Não se pode dizer que isto seja um mau balanço para um governo que fez demasiados erros, deixou demasiadas coisas por fazer, escapou por um triz a uma crise política e continua a pagar o preço da austeridade e dos cortes que impôs aos portugueses, que as escassas melhorias registadas no plano económico e do emprego não são suficientes para apagar.
No entanto, e apesar do enorme descontentamento da sociedade portuguesa, o fim da recessão técnica, a expectativa do crescimento em 2014 ou a melhoria das exportações permitem ao Governo sustentar a narrativa de que os sacrifícios valeram a pena e de que a política de austeridade resultou.
Significa isto que a selfie que o primeiro-ministro fez de si próprio na entrevista à TVI e à TSF e na mensagem de Natal bate certo com a realidade do país? De modo algum. A reanimação da economia é mais do que um acaso, mas o ponto de partida dessa reanimação é muito baixo e as razões estruturais da crise continuam intocadas, tanto a nível das contas públicas portuguesas como da moeda única. A dor e o sofrimento da austeridade não são a consequência das reformas, como pretende o Governo, mas a consequência da ausência de reformas capazes de debelar a crise. Tudo o resto é ilusão, a começar pelo discurso optimista do executivo.
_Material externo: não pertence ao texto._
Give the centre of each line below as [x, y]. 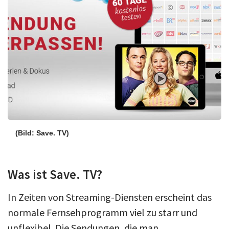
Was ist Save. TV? [55, 174]
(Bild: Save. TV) [42, 133]
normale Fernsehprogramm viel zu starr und [102, 212]
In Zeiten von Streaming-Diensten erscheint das [110, 197]
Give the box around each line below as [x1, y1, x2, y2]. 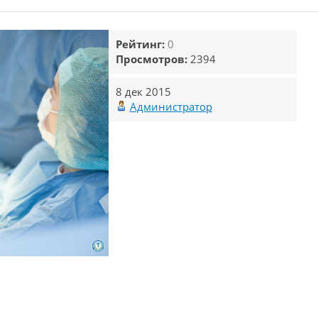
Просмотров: [115, 52, 190, 66]
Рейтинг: [115, 37, 168, 51]
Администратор [129, 99, 212, 114]
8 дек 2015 [115, 84, 171, 99]

Então, como é que o Governo pode estar a ganhar?
Acima de tudo, isso acontece devido à ausência de um discurso consistente da oposição, que ainda não conseguiu explicar onde está a alternativa. O PS de António José Seguro é um partido reactivo, com ideias sectoriais, é certo, mas sem uma visão clara para o futuro. Além disso, está refém da oposição interna que o quer arrastar para a esquerda. Ora uma eventual radicalização do PS é basicamente o melhor presente que uma esquerda cada vez mais dividida pode oferecer a Pedro Passos Coelho. As contradições e a ineficácia da esquerda são aliadas seguras com as quais a maioria PSD/CDS pode contar.
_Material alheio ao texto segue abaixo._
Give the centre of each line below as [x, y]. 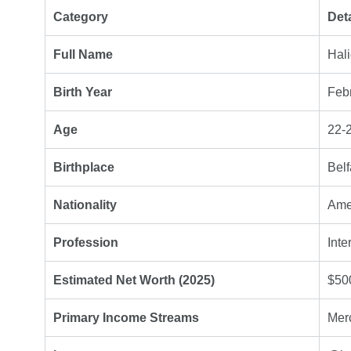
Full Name [83, 54]
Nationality [85, 204]
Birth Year [83, 92]
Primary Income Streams [126, 317]
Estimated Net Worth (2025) [134, 280]
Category [81, 16]
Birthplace [84, 167]
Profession [86, 242]

Por ilusória e pouco significativa que possa ser, a retoma económica está a permitir a Passos Coelho esconder os erros da governação e reforçar a mensagem de que a crise e o resgate são culpa dos excessos do socratismo. Enquanto conseguir sustentar esta narrativa, Passos Coelho pode pensar em ser reeleito em 2015. Mesmo depois de ter dito que se estava nas tintas para eleições.
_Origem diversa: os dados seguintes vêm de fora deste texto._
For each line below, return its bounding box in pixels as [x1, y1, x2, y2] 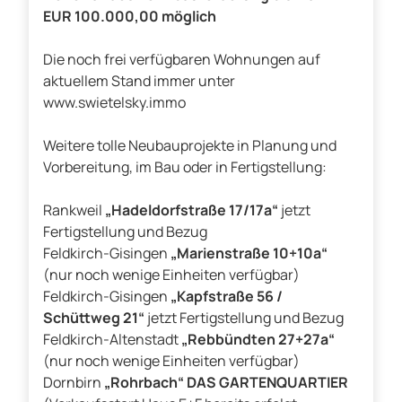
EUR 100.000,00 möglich [43, 6, 216, 27]
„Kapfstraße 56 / [170, 286, 283, 307]
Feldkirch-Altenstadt [43, 329, 181, 350]
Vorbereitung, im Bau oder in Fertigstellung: [43, 157, 327, 178]
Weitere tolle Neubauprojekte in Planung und [43, 135, 336, 156]
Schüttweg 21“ [43, 308, 147, 328]
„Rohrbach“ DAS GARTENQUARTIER [104, 372, 348, 393]
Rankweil [43, 200, 105, 221]
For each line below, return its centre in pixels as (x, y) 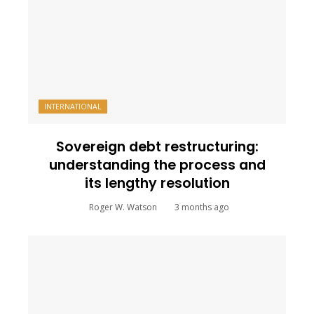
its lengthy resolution (157, 184)
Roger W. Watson (123, 207)
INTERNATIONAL (73, 107)
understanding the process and (157, 165)
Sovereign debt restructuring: (157, 147)
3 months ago (202, 207)
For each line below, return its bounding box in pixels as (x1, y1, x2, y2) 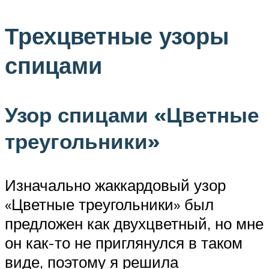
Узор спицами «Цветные (5, 101, 259, 128)
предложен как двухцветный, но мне (5, 213, 264, 233)
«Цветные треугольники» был (5, 194, 214, 214)
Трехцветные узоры (5, 21, 229, 51)
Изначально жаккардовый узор (5, 175, 226, 195)
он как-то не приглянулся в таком (5, 232, 243, 252)

É difícil que o consiga, mas a novidade é que passou a haver uma janela de oportunidade. Há um desgaste muito pesado da governação, como era inevitável, mas há também um desgaste da oposição. Para conseguir vencer a barreira substantiva que o separa do PS nas sondagens, Passos Coelho precisa do CDS e de ir a votos nas legislativas em listas conjuntas, como já acontecerá nas europeias.
Isso significa, como é evidente, que Paulo Portas e o CDS continuam a ter as chaves do reino nas mãos. É por isso, aliás, que Paulo Portas é o vencedor político do ano. Desencadeou de forma absolutamente irresponsável uma crise que o país pagou caro em juros e em credibilidade externa. Mas, como tantas vezes acontece na política portuguesa, o infractor foi beneficiado. E o triunfo de Portas é esse, o de ter-se mantido irrevogável. A crise de Julho foi um momento chave na vida desta coligação. Passos foi obrigado a ceder muito para o Governo poder continuar. Ao decidirem concorrer em listas conjuntas às europeias, para reforçar a imagem de coesão da coligação, colocaram-se em posição de dependência mútua. O CDS ficou a salvo de um mau resultado, mas quererá vender cara uma repetição das listas conjuntas nas legislativas, que está longe de ser uma certeza.
Os dados estão lançados. Para a sua selfie de Ano Novo, Passos Coelho precisa de ter Paulo Portas a dizer-lhe feliz ano novo, senhor primeiro-ministro. Mas para a selfie ser perfeita, ele precisava de saber quais foram as outras mensagens de ano novo do seu vice-primeiro-ministro. A irrevogabilidade é um posto.